Shall we be holy are not holy?    I guess those words in the bible have no meaning to us no more. 

_“For I am the LORD your God: ye shall therefore sanctify yourselves, and ye shall be holy; for I am holy”

“For I am the LORD that bringeth you up out of the land of Egypt, to be your God: ye shall therefore be holy, for I am holy.”

“But just as he who called you is holy, so be holy in all you do;for it is written: "Be holy, because I am holy."

 “For God did not call us to uncleanness, but in holiness"_

Reasons why we should be holy,
I think the question should be why not? what is keeping you from being holy?

Do you have some baggage you need to unload on Jesus.

Maybe you realize time is short and you need to get somethings straight with God and people.

Your temple is divided.

Maybe you have a secret closet that needs to be opened.
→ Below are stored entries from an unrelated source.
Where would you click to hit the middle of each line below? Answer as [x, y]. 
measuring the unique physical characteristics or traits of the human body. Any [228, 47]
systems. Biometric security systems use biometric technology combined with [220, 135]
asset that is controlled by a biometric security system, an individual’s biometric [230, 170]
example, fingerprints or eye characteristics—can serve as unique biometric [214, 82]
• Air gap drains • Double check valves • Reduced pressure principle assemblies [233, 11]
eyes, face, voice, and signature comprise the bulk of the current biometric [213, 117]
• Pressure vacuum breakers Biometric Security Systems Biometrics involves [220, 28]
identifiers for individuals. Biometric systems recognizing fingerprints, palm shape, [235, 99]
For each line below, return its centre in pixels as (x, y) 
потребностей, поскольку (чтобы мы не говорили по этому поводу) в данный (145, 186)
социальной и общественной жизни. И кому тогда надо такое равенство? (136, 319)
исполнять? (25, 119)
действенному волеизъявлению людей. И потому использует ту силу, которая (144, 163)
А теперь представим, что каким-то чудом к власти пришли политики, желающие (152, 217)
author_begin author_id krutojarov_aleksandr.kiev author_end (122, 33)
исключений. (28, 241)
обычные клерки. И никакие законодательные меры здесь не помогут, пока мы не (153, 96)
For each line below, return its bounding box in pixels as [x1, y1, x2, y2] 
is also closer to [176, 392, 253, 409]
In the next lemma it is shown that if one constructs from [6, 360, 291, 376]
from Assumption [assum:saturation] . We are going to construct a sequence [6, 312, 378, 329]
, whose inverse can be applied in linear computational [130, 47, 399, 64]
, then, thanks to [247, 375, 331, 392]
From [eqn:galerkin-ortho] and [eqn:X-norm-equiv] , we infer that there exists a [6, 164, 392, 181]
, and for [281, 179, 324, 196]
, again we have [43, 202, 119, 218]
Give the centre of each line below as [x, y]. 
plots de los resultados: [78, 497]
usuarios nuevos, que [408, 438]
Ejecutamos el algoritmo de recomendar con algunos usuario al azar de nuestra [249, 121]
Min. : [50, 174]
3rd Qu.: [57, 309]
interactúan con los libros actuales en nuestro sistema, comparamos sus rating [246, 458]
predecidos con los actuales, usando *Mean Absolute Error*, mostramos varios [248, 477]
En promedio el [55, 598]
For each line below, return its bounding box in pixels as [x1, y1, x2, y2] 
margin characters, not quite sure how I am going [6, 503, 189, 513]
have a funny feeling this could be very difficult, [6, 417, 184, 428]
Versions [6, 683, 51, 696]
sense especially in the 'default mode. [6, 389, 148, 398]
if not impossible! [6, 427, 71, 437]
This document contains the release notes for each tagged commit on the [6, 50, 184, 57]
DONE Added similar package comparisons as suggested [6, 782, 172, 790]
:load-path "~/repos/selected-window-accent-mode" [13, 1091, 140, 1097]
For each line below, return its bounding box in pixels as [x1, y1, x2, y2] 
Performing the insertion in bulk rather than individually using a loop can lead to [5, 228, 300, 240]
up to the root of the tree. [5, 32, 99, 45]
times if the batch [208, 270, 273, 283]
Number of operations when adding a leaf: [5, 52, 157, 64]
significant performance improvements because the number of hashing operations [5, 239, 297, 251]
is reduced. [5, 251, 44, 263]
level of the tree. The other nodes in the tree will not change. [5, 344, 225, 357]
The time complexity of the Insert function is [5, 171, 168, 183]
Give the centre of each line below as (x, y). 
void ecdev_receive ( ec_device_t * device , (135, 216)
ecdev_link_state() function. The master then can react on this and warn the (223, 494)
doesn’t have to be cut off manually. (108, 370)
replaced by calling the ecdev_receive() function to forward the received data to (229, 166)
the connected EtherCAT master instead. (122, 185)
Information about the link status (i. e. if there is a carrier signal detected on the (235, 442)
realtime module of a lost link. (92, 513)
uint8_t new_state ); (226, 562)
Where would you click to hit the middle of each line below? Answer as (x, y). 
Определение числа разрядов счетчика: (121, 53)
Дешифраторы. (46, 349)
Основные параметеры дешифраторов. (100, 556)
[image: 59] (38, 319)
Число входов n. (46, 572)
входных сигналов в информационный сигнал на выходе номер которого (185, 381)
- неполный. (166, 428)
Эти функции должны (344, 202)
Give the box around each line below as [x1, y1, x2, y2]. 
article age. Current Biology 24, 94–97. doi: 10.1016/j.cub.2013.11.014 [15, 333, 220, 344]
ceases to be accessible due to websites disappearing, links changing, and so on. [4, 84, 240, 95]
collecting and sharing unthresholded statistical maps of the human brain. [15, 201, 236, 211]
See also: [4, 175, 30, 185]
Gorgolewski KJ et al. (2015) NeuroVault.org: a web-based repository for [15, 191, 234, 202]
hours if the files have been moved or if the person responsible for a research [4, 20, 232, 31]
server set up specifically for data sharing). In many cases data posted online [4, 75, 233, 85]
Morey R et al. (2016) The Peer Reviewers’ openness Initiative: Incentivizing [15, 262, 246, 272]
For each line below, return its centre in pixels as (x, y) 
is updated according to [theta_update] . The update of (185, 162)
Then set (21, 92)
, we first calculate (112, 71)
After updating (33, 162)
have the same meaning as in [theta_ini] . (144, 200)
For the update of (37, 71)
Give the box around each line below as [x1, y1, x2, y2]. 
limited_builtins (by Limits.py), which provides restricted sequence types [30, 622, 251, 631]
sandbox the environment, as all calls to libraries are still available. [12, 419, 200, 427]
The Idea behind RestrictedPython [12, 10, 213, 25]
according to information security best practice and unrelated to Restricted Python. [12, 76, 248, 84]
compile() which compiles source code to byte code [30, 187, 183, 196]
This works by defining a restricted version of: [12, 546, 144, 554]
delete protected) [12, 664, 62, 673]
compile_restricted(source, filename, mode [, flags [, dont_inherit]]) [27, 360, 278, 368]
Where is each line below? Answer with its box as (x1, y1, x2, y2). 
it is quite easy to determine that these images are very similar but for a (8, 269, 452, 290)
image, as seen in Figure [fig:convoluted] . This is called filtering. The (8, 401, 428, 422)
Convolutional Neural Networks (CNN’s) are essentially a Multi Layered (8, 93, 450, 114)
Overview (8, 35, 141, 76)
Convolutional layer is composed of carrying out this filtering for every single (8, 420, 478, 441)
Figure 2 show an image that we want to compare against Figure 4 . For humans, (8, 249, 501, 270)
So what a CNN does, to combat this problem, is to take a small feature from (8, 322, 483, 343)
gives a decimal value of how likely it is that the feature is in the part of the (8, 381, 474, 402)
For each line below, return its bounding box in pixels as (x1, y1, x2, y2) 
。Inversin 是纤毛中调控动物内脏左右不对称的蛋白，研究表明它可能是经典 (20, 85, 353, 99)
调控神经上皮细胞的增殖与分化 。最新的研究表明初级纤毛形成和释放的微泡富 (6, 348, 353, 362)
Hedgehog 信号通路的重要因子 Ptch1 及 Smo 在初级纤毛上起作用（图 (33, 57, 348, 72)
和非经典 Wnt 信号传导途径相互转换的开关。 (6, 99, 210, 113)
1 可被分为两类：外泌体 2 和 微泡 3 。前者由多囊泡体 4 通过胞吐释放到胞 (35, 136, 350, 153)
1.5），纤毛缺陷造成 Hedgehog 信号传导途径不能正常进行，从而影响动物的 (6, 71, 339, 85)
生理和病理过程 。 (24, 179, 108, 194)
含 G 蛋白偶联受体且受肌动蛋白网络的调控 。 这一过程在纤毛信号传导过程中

Today, you have the chance to pick up your sword and begin to fight back and reclaim the life that God wants you to have in Christ.

GO AND SIN NO MORE


----------



## Lowjack (Sep 29, 2010)

What is your take on what "Holy" Means ?


----------



## jmharris23 (Sep 29, 2010)

A quote from D.A. Carson 



“People do not drift toward holiness. Apart from grace-driven effort, people do not gravitate toward godliness, prayer, and obedience to Scripture, faith, and delight in the Lord. We drift toward compromise and call it tolerance; we drift toward disobedience and call it freedom; we drift toward superstition and call it faith. We cherish the indiscipline of lost self-control and call it relaxation; we slouch toward prayerlessness and delude ourselves into thinking we have escaped legalism; we slide toward godlessness and convince ourselves we have been liberated.”


----------



## Ronnie T (Sep 29, 2010)

jmharris23 said:


> A quote from D.A. Carson
> 
> 
> 
> “People do not drift toward holiness. Apart from grace-driven effort, people do not gravitate toward godliness, prayer, and obedience to Scripture, faith, and delight in the Lord. We drift toward compromise and call it tolerance; we drift toward disobedience and call it freedom; we drift toward superstition and call it faith. We cherish the indiscipline of lost self-control and call it relaxation; we slouch toward prayerlessness and delude ourselves into thinking we have escaped legalism; we slide toward godlessness and convince ourselves we have been liberated.”



And that's a good quote.

.


----------



## ronpasley (Sep 29, 2010)

Lowjack said:


> What is your take on what "Holy" Means ?





"Holiness, holiness is what I long for,
Holiness is what I need.
Holiness, holiness is what you want from me.
"Take my heart and form it,
Take my mind, transform it,
Take my will, conform it
To yours, to yours, O Lord."


----------



## rjcruiser (Sep 29, 2010)

And I would add....


There's no such thing as a "Casual Christian."


----------